▶ **PROBLEM DETAILS**: Nothing but the lines from the line with "OD (39, 521)" to the end of the records below should appear in the answer, each exactly as given.

▶ **RECORDS**:

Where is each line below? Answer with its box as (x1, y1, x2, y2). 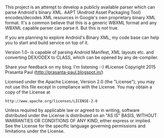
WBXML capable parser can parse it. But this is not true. (5, 25, 119, 31)
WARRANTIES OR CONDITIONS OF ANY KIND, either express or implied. (5, 118, 151, 123)
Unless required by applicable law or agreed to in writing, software (5, 108, 140, 113)
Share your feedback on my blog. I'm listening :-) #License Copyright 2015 (5, 64, 156, 70)
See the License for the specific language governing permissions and (5, 123, 146, 129)
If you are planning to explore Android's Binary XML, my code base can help (5, 34, 160, 40)
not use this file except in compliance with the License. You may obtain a (5, 84, 152, 90)
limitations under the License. (5, 128, 65, 134)
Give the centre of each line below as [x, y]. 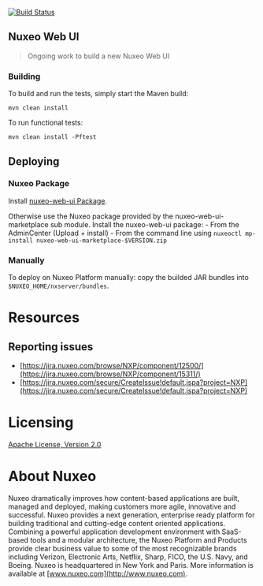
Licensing [41, 423]
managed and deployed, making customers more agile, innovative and [122, 506]
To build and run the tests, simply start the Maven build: [98, 94]
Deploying [34, 161]
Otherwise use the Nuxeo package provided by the [91, 216]
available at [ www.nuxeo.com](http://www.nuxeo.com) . [98, 573]
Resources [44, 317]
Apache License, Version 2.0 [55, 445]
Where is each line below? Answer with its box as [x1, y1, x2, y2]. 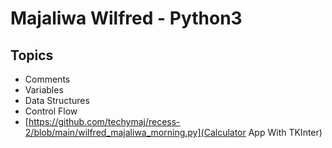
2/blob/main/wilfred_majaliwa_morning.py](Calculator [24, 127, 247, 138]
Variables [24, 84, 64, 96]
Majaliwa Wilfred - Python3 [10, 7, 243, 30]
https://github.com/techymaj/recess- [28, 116, 181, 127]
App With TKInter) [248, 127, 323, 138]
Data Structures [24, 95, 90, 106]
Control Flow [24, 105, 78, 117]
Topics [10, 47, 54, 64]
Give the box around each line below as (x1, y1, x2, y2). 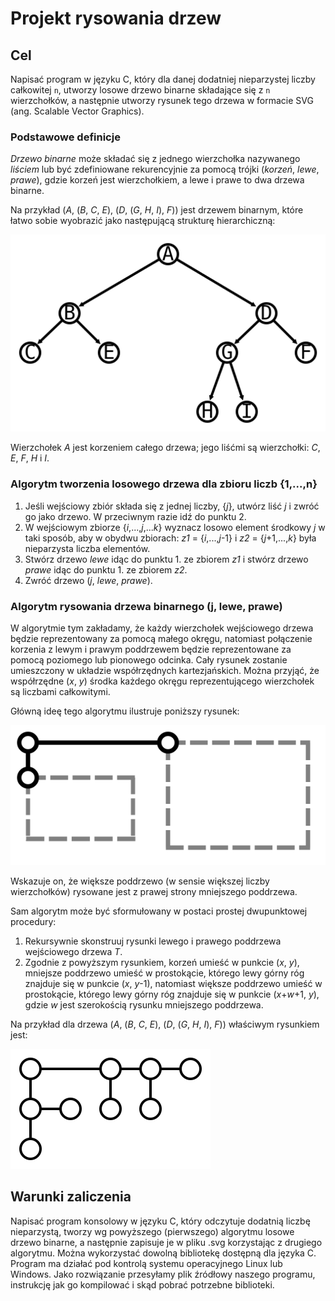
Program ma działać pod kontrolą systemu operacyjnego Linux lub (10, 1257, 283, 1269)
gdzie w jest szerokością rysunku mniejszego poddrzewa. (24, 998, 264, 1011)
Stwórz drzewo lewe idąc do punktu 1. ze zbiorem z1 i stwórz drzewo (24, 553, 309, 565)
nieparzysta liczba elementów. (24, 542, 151, 554)
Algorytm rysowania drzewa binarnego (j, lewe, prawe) (10, 599, 283, 613)
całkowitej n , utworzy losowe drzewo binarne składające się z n (10, 84, 271, 96)
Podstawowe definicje (10, 130, 121, 144)
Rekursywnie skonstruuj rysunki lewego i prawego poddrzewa (24, 935, 282, 947)
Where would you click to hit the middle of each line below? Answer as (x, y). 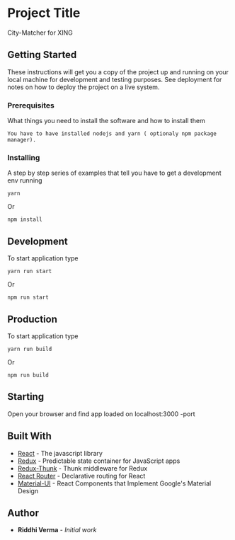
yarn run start (30, 271)
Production (33, 319)
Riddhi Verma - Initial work (57, 530)
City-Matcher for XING (40, 33)
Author (23, 513)
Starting (26, 397)
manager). (22, 140)
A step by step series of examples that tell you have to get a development (114, 173)
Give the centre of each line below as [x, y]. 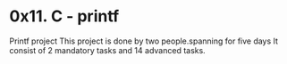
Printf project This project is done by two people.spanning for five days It [144, 41]
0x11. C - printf [64, 16]
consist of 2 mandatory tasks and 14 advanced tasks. [107, 50]
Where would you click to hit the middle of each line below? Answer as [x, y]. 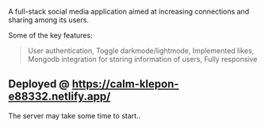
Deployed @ [39, 84]
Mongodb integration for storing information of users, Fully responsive [142, 59]
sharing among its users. [49, 20]
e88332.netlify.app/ [60, 97]
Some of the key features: [50, 35]
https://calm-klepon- [125, 84]
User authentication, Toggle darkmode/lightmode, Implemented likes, [141, 50]
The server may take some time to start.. [75, 115]
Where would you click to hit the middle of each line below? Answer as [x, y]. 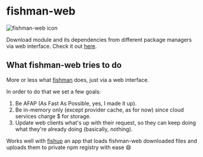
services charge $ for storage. [53, 116]
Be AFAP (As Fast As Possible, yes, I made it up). [76, 103]
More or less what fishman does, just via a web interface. [78, 79]
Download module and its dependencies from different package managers [99, 39]
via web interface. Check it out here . [52, 46]
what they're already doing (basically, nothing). [74, 129]
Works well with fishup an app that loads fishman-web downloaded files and [102, 141]
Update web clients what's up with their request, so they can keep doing [105, 122]
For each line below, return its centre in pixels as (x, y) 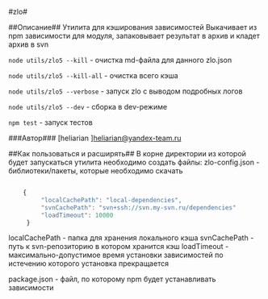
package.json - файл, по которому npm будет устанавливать (112, 279)
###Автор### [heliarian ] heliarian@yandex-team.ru (95, 138)
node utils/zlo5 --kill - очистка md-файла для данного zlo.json (120, 60)
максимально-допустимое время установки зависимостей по (116, 255)
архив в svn (29, 44)
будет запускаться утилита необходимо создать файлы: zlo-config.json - (134, 162)
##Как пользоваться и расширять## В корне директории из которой (127, 154)
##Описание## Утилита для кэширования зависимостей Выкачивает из (133, 27)
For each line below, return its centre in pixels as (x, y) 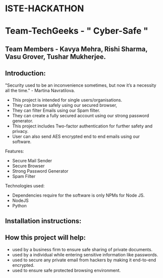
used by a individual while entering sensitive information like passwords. (85, 254)
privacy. (20, 131)
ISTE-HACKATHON (45, 9)
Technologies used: (25, 186)
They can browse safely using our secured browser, (65, 105)
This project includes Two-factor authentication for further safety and (82, 126)
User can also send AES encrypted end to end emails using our (76, 136)
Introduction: (25, 73)
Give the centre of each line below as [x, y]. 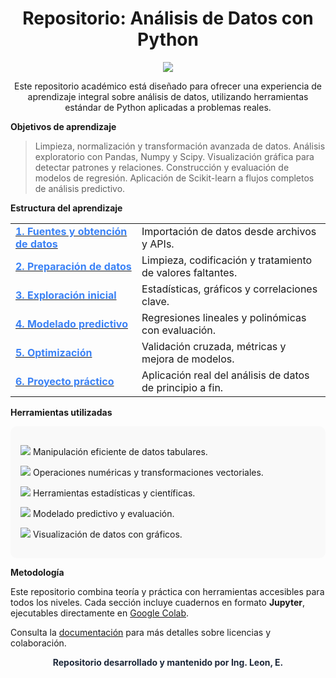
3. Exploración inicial [66, 295]
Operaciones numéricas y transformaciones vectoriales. [148, 472]
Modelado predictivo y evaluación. [103, 513]
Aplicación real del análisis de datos [225, 375]
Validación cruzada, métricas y [214, 346]
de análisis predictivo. [80, 188]
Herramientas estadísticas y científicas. [114, 493]
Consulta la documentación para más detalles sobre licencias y [141, 632]
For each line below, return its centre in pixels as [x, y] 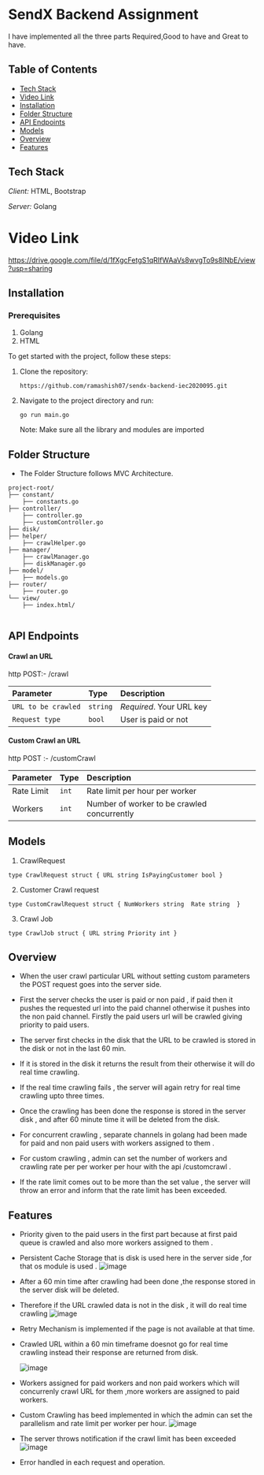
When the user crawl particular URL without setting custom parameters [135, 976]
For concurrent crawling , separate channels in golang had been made [133, 1135]
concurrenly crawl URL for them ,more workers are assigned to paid [129, 1391]
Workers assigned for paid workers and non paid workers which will [129, 1383]
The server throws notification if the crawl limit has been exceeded [128, 1439]
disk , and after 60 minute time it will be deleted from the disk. [119, 1119]
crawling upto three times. [62, 1096]
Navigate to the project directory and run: [86, 400]
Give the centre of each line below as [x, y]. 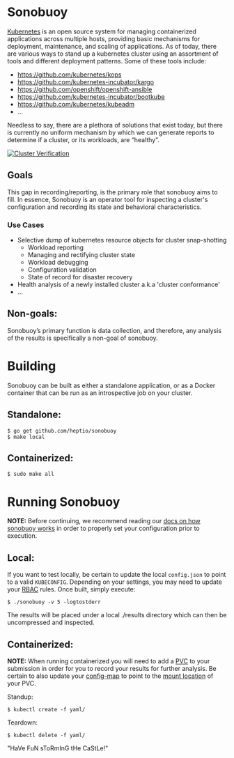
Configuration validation [62, 270]
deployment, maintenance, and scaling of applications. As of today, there [112, 46]
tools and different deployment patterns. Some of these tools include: [107, 61]
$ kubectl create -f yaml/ [46, 709]
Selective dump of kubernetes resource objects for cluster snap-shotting [122, 240]
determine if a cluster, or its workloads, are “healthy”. [83, 139]
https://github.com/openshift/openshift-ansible [85, 89]
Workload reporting [56, 247]
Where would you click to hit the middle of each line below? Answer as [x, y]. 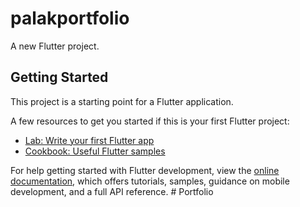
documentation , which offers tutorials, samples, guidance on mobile [150, 181]
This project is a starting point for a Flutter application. [122, 101]
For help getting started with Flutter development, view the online [145, 170]
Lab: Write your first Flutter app [89, 140]
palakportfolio [70, 18]
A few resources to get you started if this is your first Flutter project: [150, 121]
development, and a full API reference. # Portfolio [112, 191]
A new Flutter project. [55, 46]
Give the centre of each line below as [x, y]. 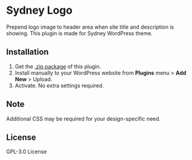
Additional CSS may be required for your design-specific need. [83, 119]
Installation [27, 52]
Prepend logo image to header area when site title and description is [90, 27]
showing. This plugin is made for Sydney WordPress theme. [80, 33]
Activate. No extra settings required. [59, 85]
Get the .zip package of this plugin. [58, 66]
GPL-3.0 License [27, 152]
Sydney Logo [39, 10]
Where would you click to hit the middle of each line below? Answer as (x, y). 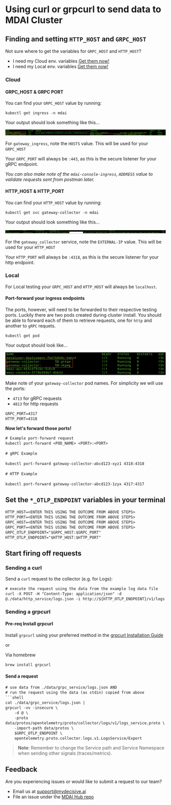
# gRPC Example (21, 454)
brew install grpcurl (28, 665)
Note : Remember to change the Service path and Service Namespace (91, 748)
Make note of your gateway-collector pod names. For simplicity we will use (84, 383)
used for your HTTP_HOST (30, 247)
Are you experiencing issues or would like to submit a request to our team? (83, 782)
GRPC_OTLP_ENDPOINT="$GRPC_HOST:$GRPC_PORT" (53, 533)
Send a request (22, 676)
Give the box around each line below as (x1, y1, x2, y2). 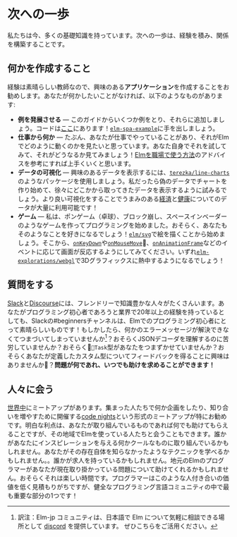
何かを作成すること (7, 63, 91, 75)
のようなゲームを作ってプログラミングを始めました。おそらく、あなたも (17, 221, 228, 229)
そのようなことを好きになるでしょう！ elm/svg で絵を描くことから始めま (17, 230, 226, 238)
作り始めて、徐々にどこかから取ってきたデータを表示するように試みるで (17, 185, 227, 194)
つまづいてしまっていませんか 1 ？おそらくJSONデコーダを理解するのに (19, 333, 224, 342)
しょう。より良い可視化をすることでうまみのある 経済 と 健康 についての (17, 195, 221, 203)
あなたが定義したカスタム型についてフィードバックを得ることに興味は (25, 352, 230, 360)
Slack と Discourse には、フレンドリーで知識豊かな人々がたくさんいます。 (7, 299, 219, 307)
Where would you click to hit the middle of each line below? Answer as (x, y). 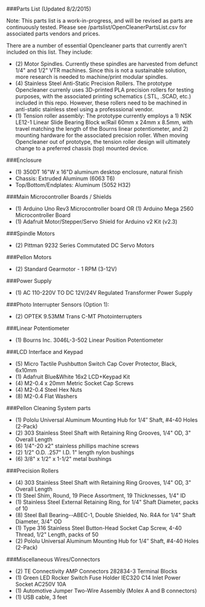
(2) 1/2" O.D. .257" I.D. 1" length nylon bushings (75, 452)
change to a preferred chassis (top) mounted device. (82, 148)
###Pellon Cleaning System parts (49, 408)
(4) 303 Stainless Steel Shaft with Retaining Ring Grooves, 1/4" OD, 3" (103, 483)
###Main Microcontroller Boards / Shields (59, 197)
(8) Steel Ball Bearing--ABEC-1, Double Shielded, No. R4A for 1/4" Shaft (105, 515)
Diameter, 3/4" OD (39, 521)
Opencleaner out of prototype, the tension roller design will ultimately (103, 142)

▶ **WRITTEN ANSWER**:
Diameter, 3/4" OD (39, 521)
Opencleaner out of prototype, the tension roller design will ultimately (103, 142)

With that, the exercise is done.